### [BRIEF]
The answer must be one number: how many lines in the records below contain the string "Vera".

(Records drawn from a dataset)
--- --- ---

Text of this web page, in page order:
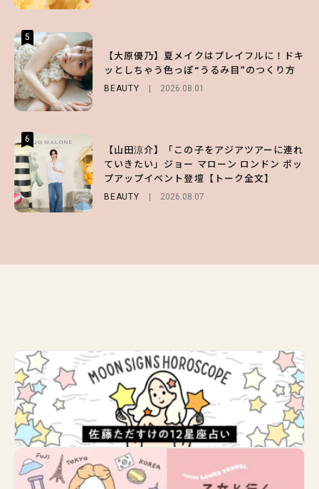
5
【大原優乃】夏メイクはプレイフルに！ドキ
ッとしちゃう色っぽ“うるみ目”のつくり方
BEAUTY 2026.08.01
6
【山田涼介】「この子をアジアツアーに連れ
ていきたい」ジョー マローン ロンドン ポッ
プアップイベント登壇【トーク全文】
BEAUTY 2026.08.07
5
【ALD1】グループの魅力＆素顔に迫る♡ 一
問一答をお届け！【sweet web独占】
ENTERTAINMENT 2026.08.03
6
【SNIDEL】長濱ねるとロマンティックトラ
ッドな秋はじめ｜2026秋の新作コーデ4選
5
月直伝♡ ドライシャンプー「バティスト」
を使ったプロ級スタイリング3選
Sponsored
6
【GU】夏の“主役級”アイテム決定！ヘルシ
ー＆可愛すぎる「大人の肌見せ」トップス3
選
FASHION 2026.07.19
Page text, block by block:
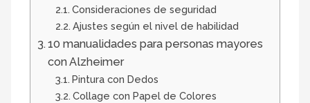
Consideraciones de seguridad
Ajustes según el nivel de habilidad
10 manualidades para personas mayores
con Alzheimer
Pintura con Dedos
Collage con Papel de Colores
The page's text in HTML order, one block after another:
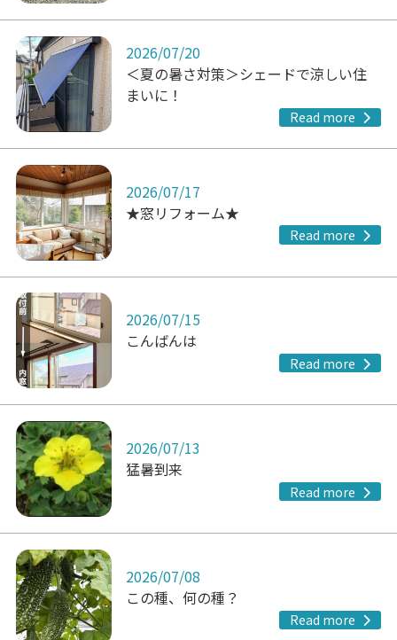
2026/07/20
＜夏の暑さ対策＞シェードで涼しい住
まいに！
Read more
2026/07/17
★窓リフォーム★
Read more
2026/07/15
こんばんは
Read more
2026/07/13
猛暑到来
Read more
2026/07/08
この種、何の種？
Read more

--- --- ---

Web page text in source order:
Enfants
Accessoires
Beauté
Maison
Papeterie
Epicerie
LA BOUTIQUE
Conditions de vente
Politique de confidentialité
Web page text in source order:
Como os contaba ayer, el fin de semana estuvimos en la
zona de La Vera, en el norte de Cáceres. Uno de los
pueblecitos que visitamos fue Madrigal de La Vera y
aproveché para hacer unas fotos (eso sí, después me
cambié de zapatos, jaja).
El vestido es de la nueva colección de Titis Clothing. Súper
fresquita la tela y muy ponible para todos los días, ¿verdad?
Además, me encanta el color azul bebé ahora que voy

--- --- ---

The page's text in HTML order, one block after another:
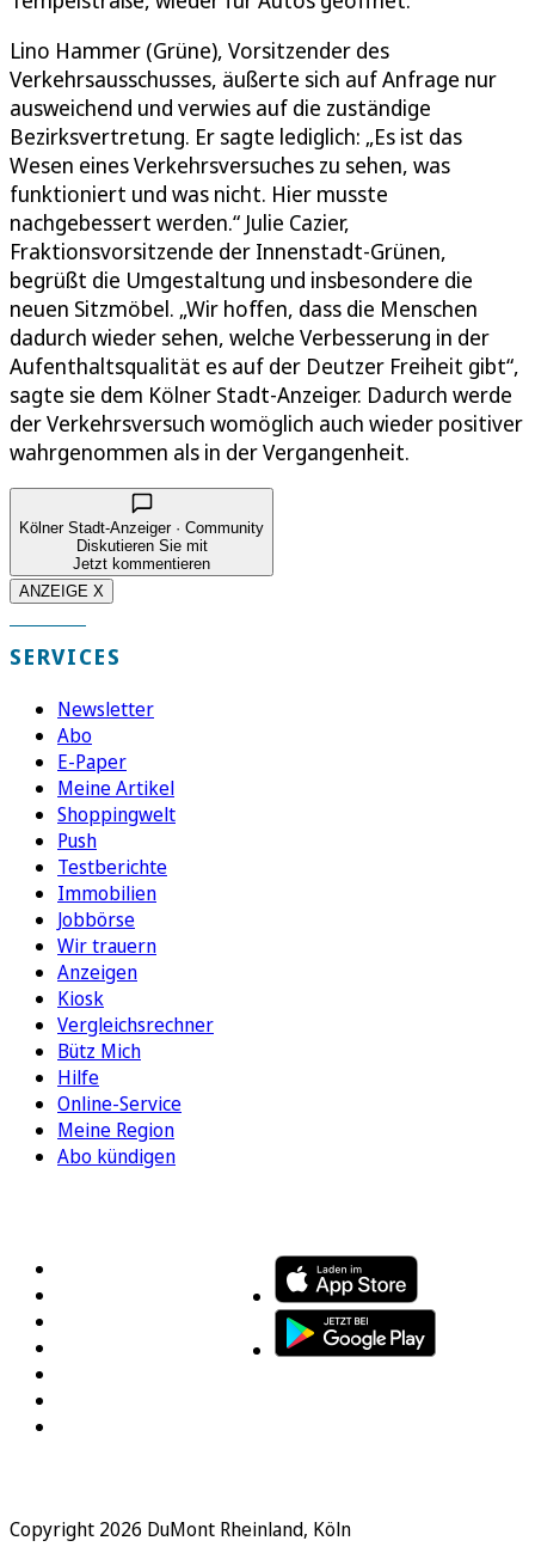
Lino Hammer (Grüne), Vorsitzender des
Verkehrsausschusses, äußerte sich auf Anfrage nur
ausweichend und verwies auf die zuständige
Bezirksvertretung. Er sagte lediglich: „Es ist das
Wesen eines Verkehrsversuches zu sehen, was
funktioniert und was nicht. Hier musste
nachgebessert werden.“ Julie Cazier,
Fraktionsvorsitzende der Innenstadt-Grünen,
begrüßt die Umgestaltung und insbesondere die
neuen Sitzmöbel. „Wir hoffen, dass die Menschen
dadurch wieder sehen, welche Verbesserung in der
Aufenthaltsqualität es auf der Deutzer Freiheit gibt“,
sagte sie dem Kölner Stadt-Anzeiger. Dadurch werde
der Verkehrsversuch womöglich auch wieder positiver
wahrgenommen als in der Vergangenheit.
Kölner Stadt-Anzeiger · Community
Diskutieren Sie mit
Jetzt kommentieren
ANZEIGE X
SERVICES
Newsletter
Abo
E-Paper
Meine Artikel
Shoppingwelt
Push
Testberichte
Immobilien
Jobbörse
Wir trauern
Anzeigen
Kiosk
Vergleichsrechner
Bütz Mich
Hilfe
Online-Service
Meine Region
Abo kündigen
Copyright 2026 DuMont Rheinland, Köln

--- --- ---

### [ANSWER SECTION]
2